Rigorous Computational Dynamics
mini chomp
The existence of chaotic dynamics was first demonstrated by Poincare more than a century ago. Its relevance to science and engineering exploded 50 years ago with the advent of the computer and the ability to simulate concrete nonlinear systems. This in turn stimulated the development of the very rich and beautiful theory of dynamical systems. And yet, given a particular nonlinear ODE any comprehensive understanding of the associated dynamics is typically obtained through numerical methods which are not rigorous and may be misleading in some critical cases of particular interest.

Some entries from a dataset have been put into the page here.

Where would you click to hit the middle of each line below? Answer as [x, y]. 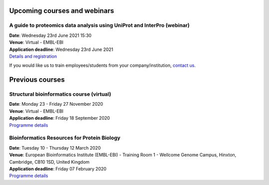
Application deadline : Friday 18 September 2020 [60, 118]
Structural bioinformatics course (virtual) [60, 94]
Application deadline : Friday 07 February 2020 [58, 169]
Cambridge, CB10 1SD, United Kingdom [49, 162]
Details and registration [33, 56]
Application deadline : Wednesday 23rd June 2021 [61, 49]
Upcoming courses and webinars [62, 11]
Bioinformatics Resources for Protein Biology [65, 138]
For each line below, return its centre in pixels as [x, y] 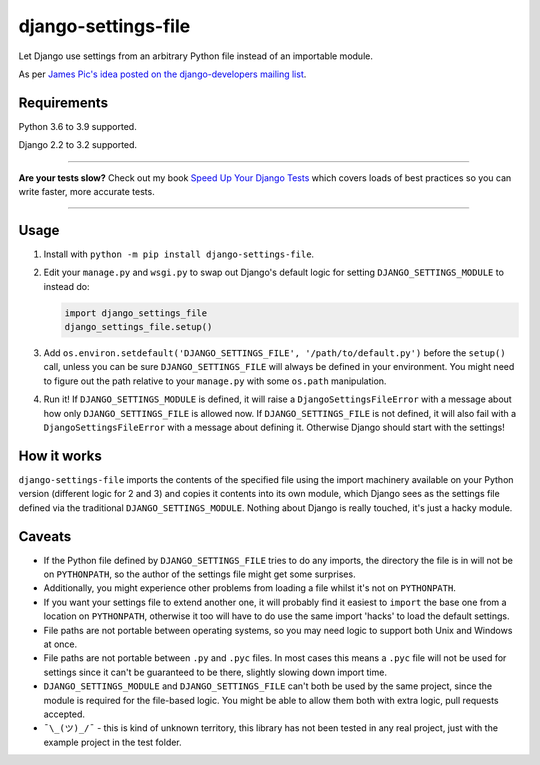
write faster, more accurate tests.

Motivated by this quandary we are working on developing the analytic and computational foundations for computer assisted proofs in ODEs.
topological measurements of the structure of invariant sets
Coarse, topological measurements of dynamical systems defined by maps can be used to uncover information about invariant sets for the system.  These techniques are based on the Conley index and have been used to detect invariant structures from fixed points and periodic orbits, to connecting orbits and sets which exhibit chaotic symbolic dynamics.  More notably, these techniques have been used to study both finite-dimensional and infinite-dimensional systems and to prove the existence of unstable invariant sets. The method relies on first building a pair of compact sets called an index pair and then computing the relative homology of the pair.  This information is then used to make conclusions about the associated invariant structures.  
One of the most efficient methods for determining the equilibria of a continuous parameterized family of differential equations is to use predictor-corrector continuation techniques. In the case of partial differential equations this procedure must be applied to some finite dimensional approximation which of course raises the question of the validity of the output. We introduce a new technique that combines the information obtained from the predictor-corrector steps with ideas from rigorous computations and verifies that the numerically produced equilibrium for the finite dimensional system can be used to explicitly define a set which contains a unique equilibrium for the infinite dimensional partial differential equation.
A method based on the Conley index theory for proving the existence of periodic trajectories in a smooth dynamical system in Euclidean space is developed. This method can be applied in the cases where a hyperbolic periodic orbit is numerically observed. The method uses cubical index pairs and requires the computation of the map induced in homology by the cubical index map.
Biological and physical systems often exhibit distinct structures at different spatial/temporal scales. Persistent homology is an algebraic tool that provides a mathematical framework for analyzing the multi-scale structures frequently observed in nature. We develop a theoretical framework for algorithmically computing an arbitrarily good approximation of the persistence generated by the sub-level sets of a real valued functions on CW-complex. We also investigate a priori and a posteriori bounds of the approximation error introduced by our method. In the case where the function's domain is a square, we have developed code which will compute the persistence diagrams of the function, and the associated error bounds.